Авель отходил от окна все дальше и дальше, прятался в самой глубине комнаты, хотя бы и ложился на кровать, над которой висели часы, слушал, как в трубах шумит кипяток, а в мусоропроводе воет прорвавшийся через оторванные еще во время войны взрывом отдушины ветер. Сквозняк. Часы шли, значит, мать завела их, включила радио, пустила воду из крана, зажгла свет в коридоре и на лестничной площадке, вынесла во двор ведро с картофельными очистками, поздоровалась с почтальоном, который развел руками в ответ: "А вам сегодня ничего нет",- предложил затянуться, мать отказалась, поблагодарила, вернулась домой.
Мать была верующим человеком, она веровала во Святую Троицу и во Святое Воскресение Христово. Еще она была уверена в том, что невинные души расстрелянных мирных жителей вопиют к Богу, и нет им числа, и напоминают они кишащее людское море. "Окиян". Об этом ей, кажется, рассказывал отец, тот самый, который в 1939 году участвовал в велопробеге по маршруту Судак Феодосия. Рассказывал тайно, шепотом, прикровенно.
Во время войны он служил штурманом в эскадрилье торпедоносцев где-то под Мурманском. Вспоминал, как они сутки напролет могли лететь над морем, над океаном, как на рассвете они выходили в заданный квадрат, перестраивались в боевой порядок и торпедировали загруженный много выше ватерлинии боеприпасами военный транспорт.
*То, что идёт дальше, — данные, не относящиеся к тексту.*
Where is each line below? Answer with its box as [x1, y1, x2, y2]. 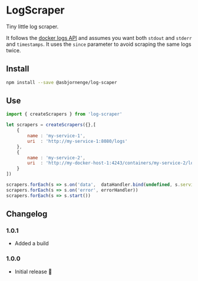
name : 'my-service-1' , [27, 133, 85, 139]
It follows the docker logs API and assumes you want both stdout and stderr [6, 34, 192, 41]
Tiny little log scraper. [6, 23, 59, 30]
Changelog [6, 209, 48, 219]
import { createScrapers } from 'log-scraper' [6, 111, 123, 118]
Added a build [14, 240, 49, 247]
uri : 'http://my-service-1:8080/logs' [27, 138, 128, 144]
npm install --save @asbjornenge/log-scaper [6, 79, 117, 85]
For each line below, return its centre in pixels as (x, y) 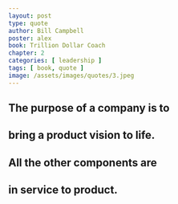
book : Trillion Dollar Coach (57, 46)
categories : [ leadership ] (55, 61)
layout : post (30, 16)
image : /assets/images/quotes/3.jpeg (71, 75)
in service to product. (63, 190)
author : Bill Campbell (46, 31)
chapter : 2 (26, 53)
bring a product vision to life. (82, 135)
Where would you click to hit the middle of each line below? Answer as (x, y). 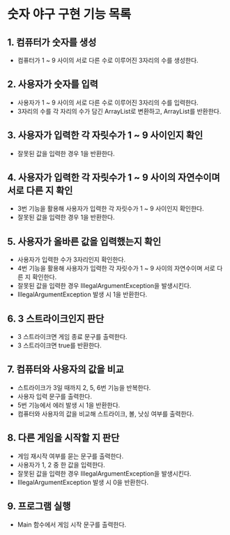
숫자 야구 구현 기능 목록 (69, 14)
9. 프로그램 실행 (39, 506)
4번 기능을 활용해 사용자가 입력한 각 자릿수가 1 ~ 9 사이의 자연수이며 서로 (116, 269)
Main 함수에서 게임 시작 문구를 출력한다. (72, 525)
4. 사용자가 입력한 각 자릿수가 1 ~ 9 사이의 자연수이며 (114, 178)
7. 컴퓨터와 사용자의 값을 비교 (66, 369)
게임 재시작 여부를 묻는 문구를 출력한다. (70, 456)
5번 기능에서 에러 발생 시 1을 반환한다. (69, 405)
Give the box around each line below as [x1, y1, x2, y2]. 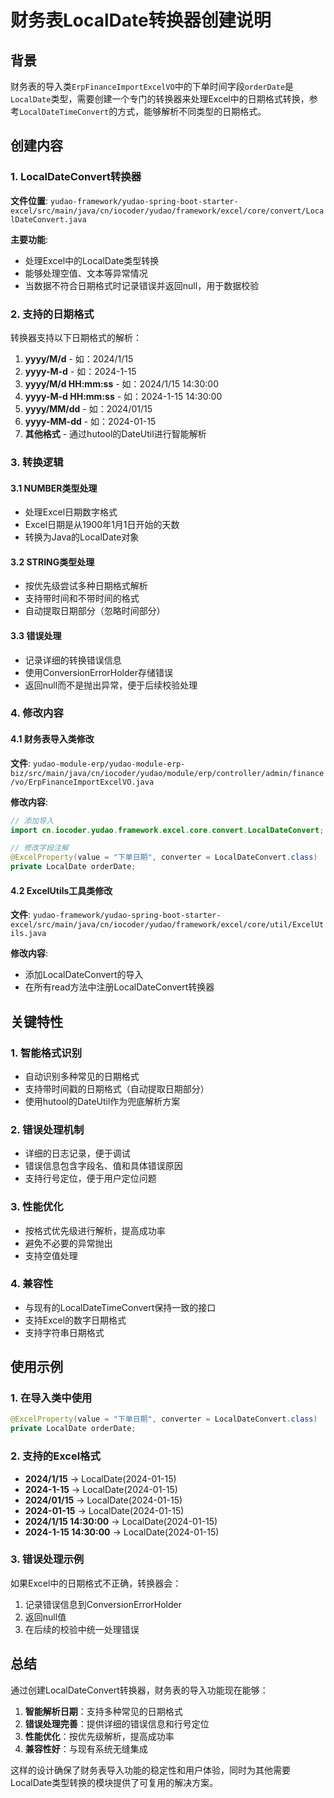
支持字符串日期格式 [24, 1326, 105, 1338]
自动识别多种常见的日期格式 [24, 1070, 140, 1082]
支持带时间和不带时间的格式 [24, 592, 140, 605]
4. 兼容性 [10, 1277, 54, 1291]
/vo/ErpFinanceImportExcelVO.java [10, 777, 155, 787]
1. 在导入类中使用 [10, 1391, 93, 1405]
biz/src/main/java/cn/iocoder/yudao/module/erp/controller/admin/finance [10, 768, 325, 778]
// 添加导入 [10, 816, 55, 826]
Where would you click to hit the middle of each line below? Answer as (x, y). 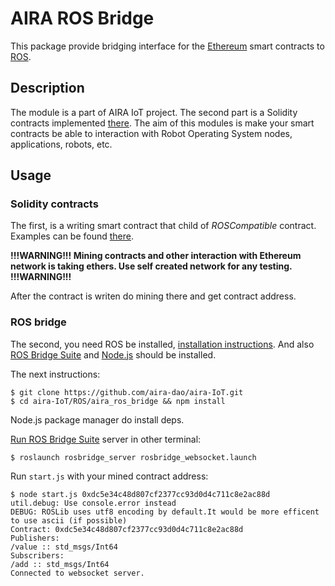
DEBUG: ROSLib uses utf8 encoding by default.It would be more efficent (165, 512)
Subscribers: (37, 555)
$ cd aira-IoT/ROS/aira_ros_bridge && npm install (118, 401)
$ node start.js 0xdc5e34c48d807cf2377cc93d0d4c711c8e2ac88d (140, 494)
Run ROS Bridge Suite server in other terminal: (106, 439)
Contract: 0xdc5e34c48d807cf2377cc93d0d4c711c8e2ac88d (127, 529)
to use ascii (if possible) (69, 520)
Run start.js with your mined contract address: (109, 476)
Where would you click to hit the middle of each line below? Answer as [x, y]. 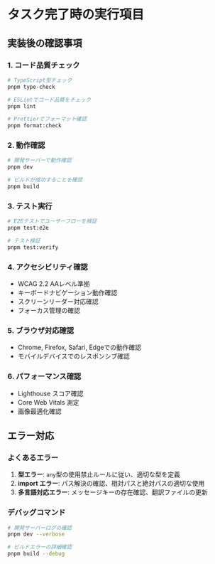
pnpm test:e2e [28, 228]
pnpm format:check [34, 126]
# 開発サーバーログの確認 [40, 528]
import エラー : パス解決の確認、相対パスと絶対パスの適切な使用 [111, 484]
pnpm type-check [31, 87]
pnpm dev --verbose [36, 534]
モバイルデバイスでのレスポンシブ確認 [73, 356]
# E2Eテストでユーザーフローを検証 [52, 221]
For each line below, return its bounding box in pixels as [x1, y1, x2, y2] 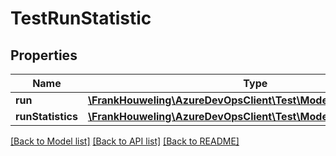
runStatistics [15, 110, 78, 123]
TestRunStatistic [10, 7, 152, 30]
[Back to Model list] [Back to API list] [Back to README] [10, 135, 240, 147]
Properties [10, 47, 78, 64]
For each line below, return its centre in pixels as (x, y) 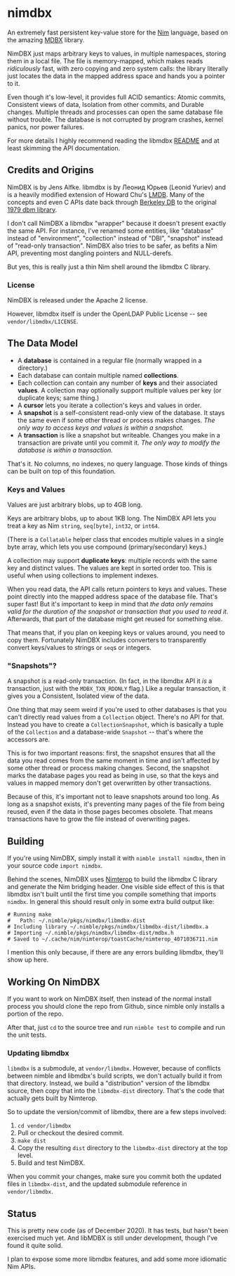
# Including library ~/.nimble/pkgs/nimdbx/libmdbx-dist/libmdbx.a (108, 927)
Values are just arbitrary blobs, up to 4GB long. (75, 505)
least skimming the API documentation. (64, 148)
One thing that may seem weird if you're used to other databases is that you (117, 710)
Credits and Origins (51, 170)
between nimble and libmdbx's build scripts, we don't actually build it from (115, 1076)
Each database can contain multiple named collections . (98, 375)
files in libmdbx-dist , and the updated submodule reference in (97, 1184)
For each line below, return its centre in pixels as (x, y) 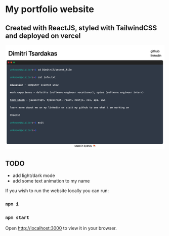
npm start (17, 217)
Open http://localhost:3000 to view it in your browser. (61, 228)
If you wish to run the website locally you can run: (57, 191)
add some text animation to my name (51, 181)
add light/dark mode (34, 175)
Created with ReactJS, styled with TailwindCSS (81, 28)
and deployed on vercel (43, 36)
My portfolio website (50, 9)
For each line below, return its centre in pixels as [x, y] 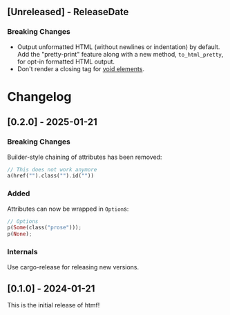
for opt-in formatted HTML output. [66, 61]
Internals [22, 252]
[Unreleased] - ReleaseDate [68, 12]
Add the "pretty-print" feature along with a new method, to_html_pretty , [120, 54]
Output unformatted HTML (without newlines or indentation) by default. [118, 47]
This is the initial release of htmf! [54, 305]
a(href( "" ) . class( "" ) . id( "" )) [51, 176]
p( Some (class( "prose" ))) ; [44, 228]
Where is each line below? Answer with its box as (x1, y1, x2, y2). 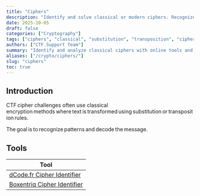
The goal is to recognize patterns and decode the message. (6, 126, 148, 133)
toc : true (6, 64, 31, 70)
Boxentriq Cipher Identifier (9, 181, 83, 188)
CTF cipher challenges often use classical (6, 102, 108, 109)
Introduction (6, 86, 54, 96)
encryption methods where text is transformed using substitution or (6, 108, 168, 115)
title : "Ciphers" (6, 8, 49, 15)
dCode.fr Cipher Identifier (9, 170, 82, 179)
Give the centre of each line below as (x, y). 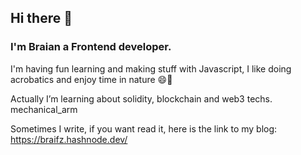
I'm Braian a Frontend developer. (91, 47)
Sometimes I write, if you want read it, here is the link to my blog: (144, 128)
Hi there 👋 (41, 18)
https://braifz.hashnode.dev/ (69, 139)
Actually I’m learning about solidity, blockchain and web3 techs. (141, 98)
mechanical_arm (44, 109)
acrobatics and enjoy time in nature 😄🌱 (91, 79)
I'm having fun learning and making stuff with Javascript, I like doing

Так как самолеты выходили на эшелон до ста метров, то можно было видеть, как люди прыгали за борт в ледяную воду, и черные вздувшиеся бушлаты потом еще долго тянулись по кромке переливающегося кобальтовой слюдой нефтяного пятна. Из трех самолетов, уходивших на задание, на базу, как правило, возвращался только один - полуобгоревший, изрешеченный осколками, с насквозь прошитым из зенитных пулеметов фюзеляжем по центроплану, на одном двигателе. Техники выбегали на выложенную рифлеными стальными плитами рулежку, снимали промасленные, пропахшие потом фуражки и начинали размахивать ими навстречу торпедоносцу, который тяжело вываливался из низкой февральской облачности, видели, как от самолета откалываются оплавленные куски, а из густо смазанных дымящимся тавотом лонжеронов на землю высыпаются стреляные гильзы. Потом, уже после посадки, из забрызганного кровью фонаря вытаскивали мертвого стрелка-торпедиста. Отец матери выбирался сам, переваливался из кабины на крыло и страшным голосом требовал, чтобы ему принесли галоши. Галоши ему тут же приносили, и он, кряхтя, напяливал их поверх унтов, затем спускался на землю и, не оглядываясь, брел по летному полю.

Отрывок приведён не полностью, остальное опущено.